** Opening Provided data block **

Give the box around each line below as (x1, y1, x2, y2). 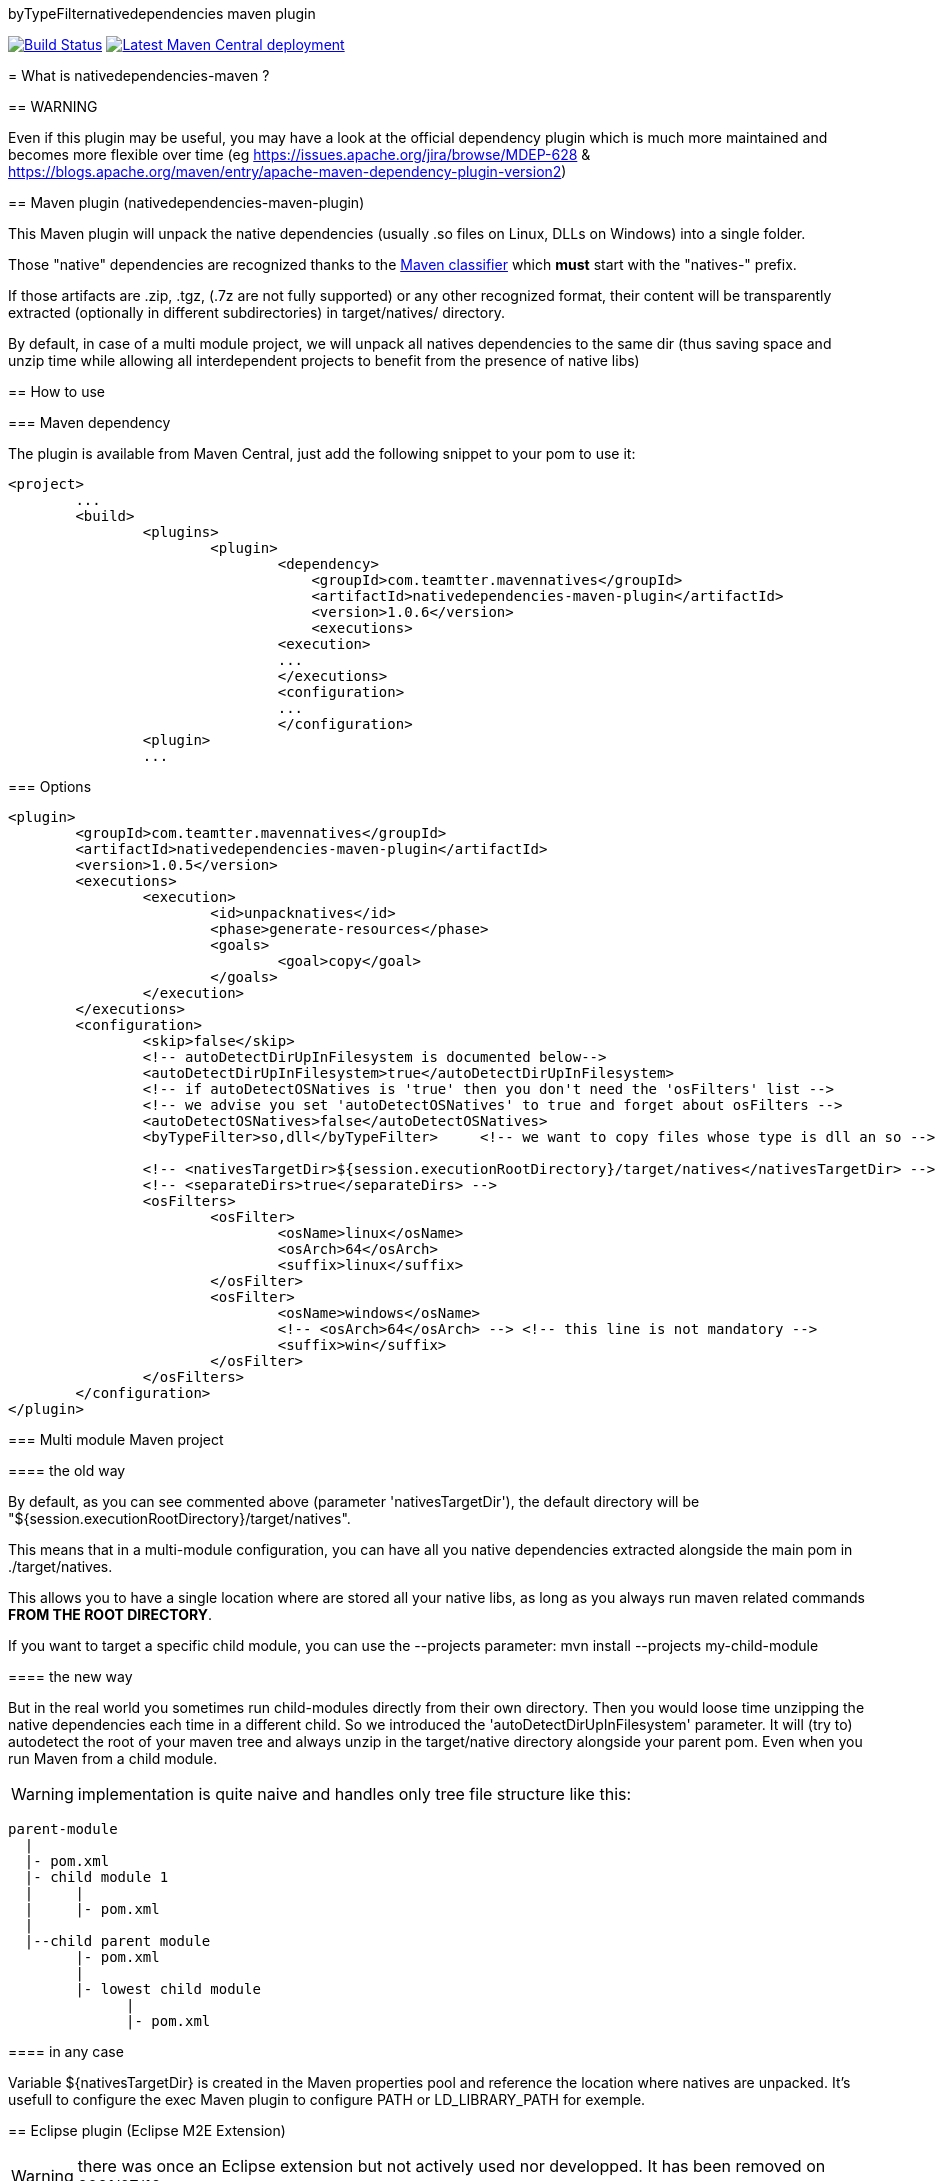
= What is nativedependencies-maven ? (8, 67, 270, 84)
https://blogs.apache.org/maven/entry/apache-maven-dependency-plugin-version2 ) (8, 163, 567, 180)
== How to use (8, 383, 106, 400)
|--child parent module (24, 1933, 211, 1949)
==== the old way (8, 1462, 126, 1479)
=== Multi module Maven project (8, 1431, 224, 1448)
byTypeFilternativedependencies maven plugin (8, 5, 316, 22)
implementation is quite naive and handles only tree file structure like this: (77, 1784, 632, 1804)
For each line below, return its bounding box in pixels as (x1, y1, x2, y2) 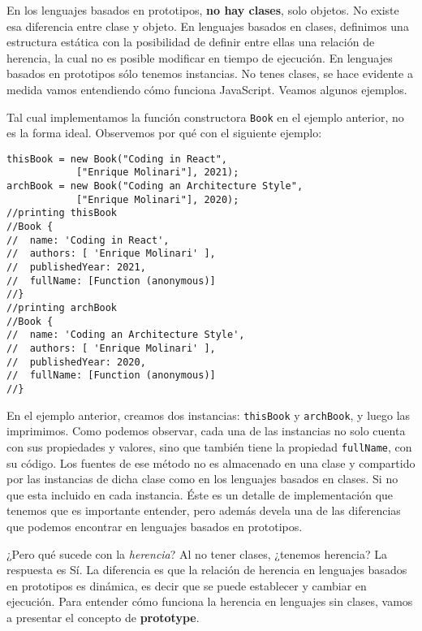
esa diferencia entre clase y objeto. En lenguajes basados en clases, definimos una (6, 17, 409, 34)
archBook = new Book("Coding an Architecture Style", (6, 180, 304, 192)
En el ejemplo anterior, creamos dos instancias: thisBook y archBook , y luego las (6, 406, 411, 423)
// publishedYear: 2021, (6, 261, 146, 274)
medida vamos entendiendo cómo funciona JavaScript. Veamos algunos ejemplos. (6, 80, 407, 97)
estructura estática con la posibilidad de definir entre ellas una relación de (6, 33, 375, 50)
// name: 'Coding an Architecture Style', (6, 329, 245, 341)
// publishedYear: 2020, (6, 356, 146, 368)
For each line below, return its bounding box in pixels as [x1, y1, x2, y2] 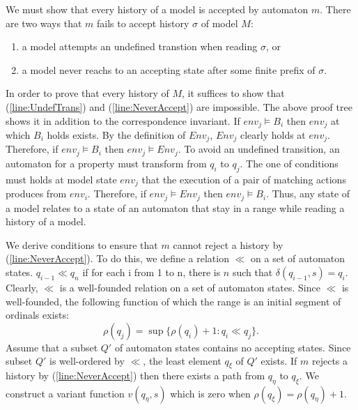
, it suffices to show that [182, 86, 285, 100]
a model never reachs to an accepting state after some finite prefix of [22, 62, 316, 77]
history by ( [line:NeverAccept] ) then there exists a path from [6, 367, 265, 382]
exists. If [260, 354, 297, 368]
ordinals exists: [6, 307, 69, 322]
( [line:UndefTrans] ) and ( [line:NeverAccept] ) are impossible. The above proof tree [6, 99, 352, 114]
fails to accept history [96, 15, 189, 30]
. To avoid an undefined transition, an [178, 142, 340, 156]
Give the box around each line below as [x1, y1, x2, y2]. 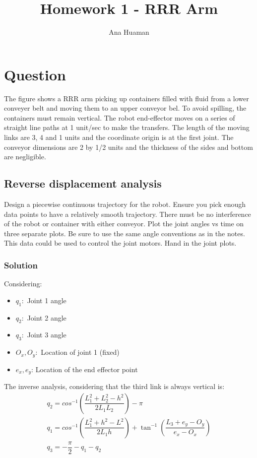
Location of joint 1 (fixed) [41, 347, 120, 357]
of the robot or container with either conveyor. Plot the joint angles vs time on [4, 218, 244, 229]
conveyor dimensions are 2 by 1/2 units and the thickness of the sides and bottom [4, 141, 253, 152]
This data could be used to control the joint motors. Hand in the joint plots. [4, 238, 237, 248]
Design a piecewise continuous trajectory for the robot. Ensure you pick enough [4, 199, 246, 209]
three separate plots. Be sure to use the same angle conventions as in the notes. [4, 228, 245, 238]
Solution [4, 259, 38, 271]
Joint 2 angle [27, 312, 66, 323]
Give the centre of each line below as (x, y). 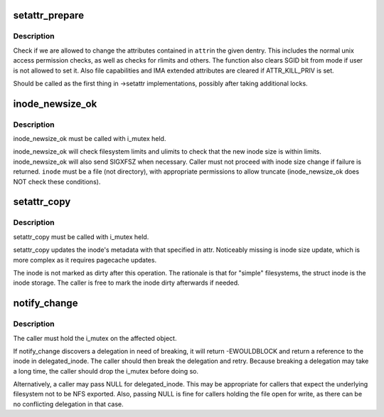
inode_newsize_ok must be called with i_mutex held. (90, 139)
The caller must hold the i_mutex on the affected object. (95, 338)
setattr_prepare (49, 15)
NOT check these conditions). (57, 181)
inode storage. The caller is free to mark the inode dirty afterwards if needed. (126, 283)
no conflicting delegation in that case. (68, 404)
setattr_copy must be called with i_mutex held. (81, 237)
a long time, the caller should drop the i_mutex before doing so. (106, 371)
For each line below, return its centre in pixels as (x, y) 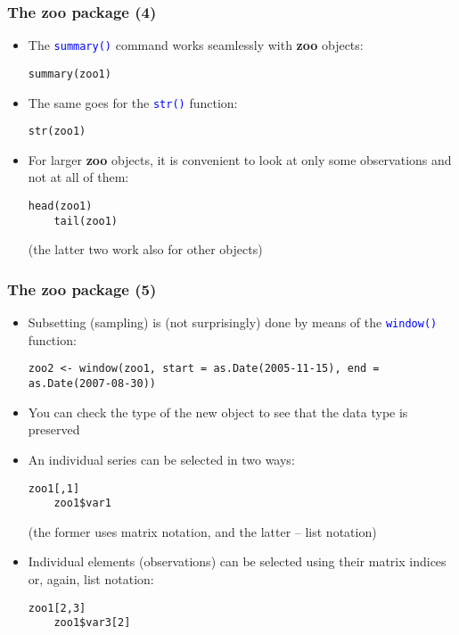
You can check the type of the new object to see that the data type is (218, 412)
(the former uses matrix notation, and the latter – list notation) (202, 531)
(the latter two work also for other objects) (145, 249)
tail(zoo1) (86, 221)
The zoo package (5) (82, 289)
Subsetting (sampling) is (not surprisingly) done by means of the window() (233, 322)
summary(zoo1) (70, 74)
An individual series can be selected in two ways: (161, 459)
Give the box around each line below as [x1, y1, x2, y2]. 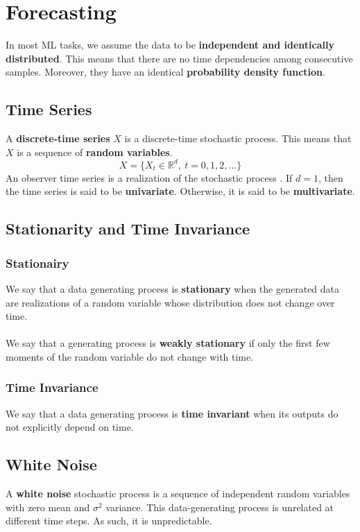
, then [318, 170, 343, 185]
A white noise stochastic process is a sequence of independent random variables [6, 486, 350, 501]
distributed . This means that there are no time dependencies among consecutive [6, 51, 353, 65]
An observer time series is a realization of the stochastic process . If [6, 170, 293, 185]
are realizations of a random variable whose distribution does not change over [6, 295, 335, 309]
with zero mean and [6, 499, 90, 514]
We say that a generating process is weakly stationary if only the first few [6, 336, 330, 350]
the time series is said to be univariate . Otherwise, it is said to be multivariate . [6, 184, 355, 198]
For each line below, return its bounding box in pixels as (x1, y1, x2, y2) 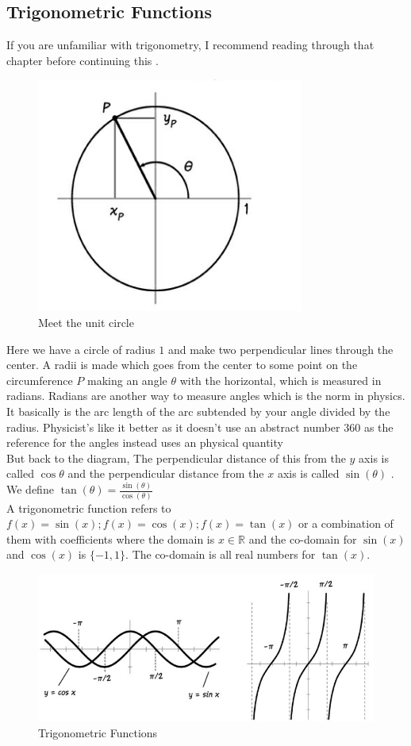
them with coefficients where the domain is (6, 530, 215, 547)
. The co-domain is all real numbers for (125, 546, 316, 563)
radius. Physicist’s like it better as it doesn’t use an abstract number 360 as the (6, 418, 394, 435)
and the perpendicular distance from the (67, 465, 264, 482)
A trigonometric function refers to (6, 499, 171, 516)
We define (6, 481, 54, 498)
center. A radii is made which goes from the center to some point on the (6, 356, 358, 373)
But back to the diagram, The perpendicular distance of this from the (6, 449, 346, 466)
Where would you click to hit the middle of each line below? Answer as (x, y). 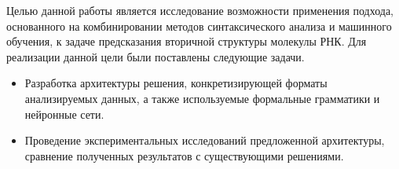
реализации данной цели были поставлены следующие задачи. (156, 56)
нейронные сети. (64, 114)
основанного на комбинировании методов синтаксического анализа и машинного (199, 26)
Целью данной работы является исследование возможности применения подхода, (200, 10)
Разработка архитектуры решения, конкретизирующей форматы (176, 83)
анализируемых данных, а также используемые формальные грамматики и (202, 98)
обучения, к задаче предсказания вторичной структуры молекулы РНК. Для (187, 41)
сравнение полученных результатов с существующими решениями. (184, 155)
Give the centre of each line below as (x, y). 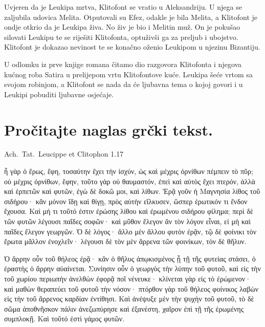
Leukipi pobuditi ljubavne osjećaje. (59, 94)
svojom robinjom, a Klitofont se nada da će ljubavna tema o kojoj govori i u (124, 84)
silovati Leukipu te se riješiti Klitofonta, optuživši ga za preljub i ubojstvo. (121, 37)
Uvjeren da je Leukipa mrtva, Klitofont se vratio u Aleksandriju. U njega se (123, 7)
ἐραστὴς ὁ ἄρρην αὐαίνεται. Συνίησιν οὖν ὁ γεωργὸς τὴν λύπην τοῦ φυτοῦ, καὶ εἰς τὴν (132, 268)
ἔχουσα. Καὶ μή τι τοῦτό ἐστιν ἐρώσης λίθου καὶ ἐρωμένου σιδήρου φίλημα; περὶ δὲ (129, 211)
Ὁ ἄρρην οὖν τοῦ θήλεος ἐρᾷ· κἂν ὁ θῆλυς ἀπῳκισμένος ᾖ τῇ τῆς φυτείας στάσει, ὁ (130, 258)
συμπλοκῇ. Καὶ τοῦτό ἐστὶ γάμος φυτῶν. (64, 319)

** Closing Provided data block **

## Task prompt
Copy word for word each line of the data above, from the first through the one containing "( [line:UndefTrans] )", and include no pictures.

## Written answer
Give the box around each line below as (x1, y1, x2, y2). 
= What is nativedependencies-maven ? (8, 67, 270, 84)
https://blogs.apache.org/maven/entry/apache-maven-dependency-plugin-version2 ) (8, 163, 567, 180)
== How to use (8, 383, 106, 400)
|--child parent module (24, 1933, 211, 1949)
==== the old way (8, 1462, 126, 1479)
=== Multi module Maven project (8, 1431, 224, 1448)
byTypeFilternativedependencies maven plugin (8, 5, 316, 22)
implementation is quite naive and handles only tree file structure like this: (77, 1784, 632, 1804)
For each line below, return its bounding box in pixels as (x1, y1, x2, y2) 
esa diferencia entre clase y objeto. En lenguajes basados en clases, definimos una (6, 17, 409, 34)
archBook = new Book("Coding an Architecture Style", (6, 180, 304, 192)
En el ejemplo anterior, creamos dos instancias: thisBook y archBook , y luego las (6, 406, 411, 423)
// publishedYear: 2021, (6, 261, 146, 274)
medida vamos entendiendo cómo funciona JavaScript. Veamos algunos ejemplos. (6, 80, 407, 97)
estructura estática con la posibilidad de definir entre ellas una relación de (6, 33, 375, 50)
// name: 'Coding an Architecture Style', (6, 329, 245, 341)
// publishedYear: 2020, (6, 356, 146, 368)
For each line below, return its bounding box in pixels as [x1, y1, x2, y2] 
, it suffices to show that [182, 86, 285, 100]
a model never reachs to an accepting state after some finite prefix of [22, 62, 316, 77]
history by ( [line:NeverAccept] ) then there exists a path from [6, 367, 265, 382]
exists. If [260, 354, 297, 368]
ordinals exists: [6, 307, 69, 322]
( [line:UndefTrans] ) and ( [line:NeverAccept] ) are impossible. The above proof tree [6, 99, 352, 114]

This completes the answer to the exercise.